[[ MATERIAL TO PROCESS open ]]
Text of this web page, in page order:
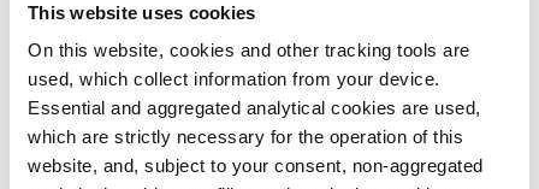
This website uses cookies
On this website, cookies and other tracking tools are
used, which collect information from your device.
Essential and aggregated analytical cookies are used,
which are strictly necessary for the operation of this
website, and, subject to your consent, non-aggregated
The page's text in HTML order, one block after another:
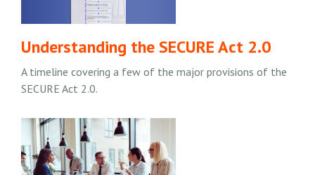
Understanding the SECURE Act 2.0
A timeline covering a few of the major provisions of the
SECURE Act 2.0.
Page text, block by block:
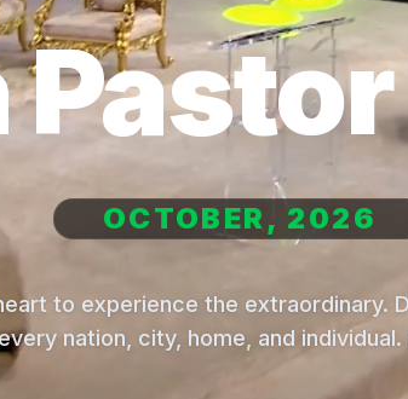
OCTOBER, 2026
to experience the extraordinary.
nation, city, home, and
[[ MATERIAL TO PROCESS closed ]]
- PROMPT -
In the records above, find the line that contains "The page's text". Retype it and every line after it, exactly, leaving out all pictures.

- ANSWER BOX -
The page's text in HTML order, one block after another:
Understanding the SECURE Act 2.0
A timeline covering a few of the major provisions of the
SECURE Act 2.0.
Page text, block by block:
OCTOBER, 2026
to experience the extraordinary.
nation, city, home, and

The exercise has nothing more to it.